## Activity
Using the listing below, give the number of lines where "with" appears, and nothing else.

## Input records
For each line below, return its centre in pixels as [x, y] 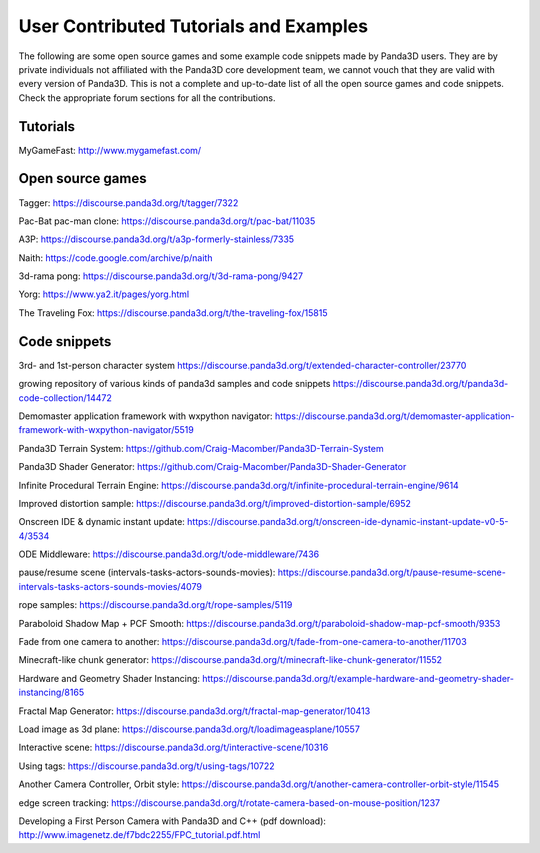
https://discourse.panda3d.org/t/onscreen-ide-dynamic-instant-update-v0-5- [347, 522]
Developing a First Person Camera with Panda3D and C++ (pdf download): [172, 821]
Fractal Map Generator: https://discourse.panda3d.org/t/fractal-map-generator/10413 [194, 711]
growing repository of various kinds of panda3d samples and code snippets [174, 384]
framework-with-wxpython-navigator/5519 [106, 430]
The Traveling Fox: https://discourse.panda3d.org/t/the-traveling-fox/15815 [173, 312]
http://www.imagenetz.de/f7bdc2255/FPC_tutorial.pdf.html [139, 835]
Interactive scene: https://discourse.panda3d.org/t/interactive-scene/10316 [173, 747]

---

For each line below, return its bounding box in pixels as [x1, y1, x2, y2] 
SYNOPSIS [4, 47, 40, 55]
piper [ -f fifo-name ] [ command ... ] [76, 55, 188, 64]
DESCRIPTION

* * *

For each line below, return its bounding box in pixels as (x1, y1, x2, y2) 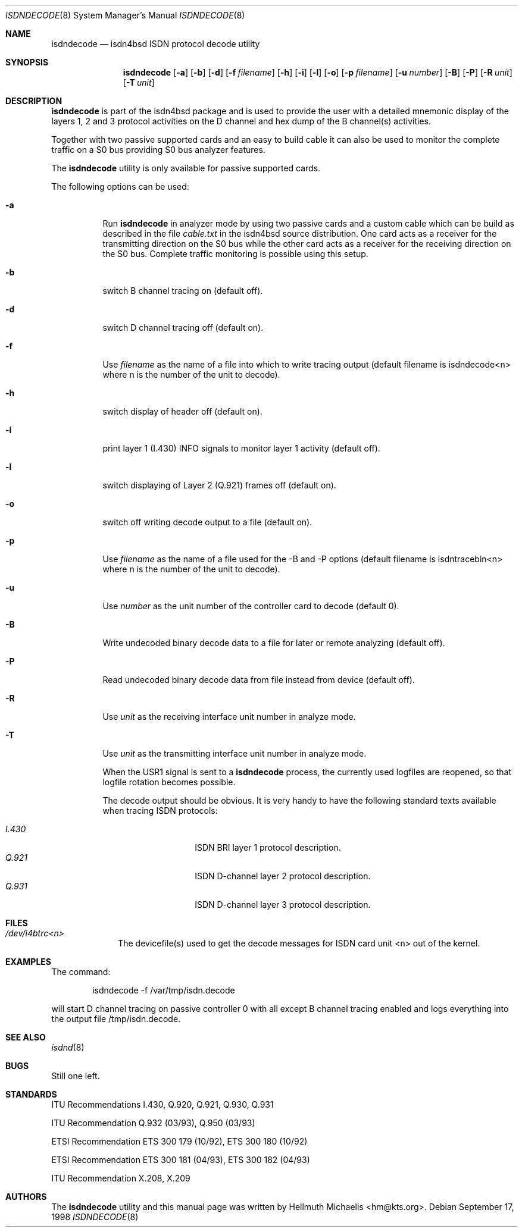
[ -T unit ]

## Result of the exercise
2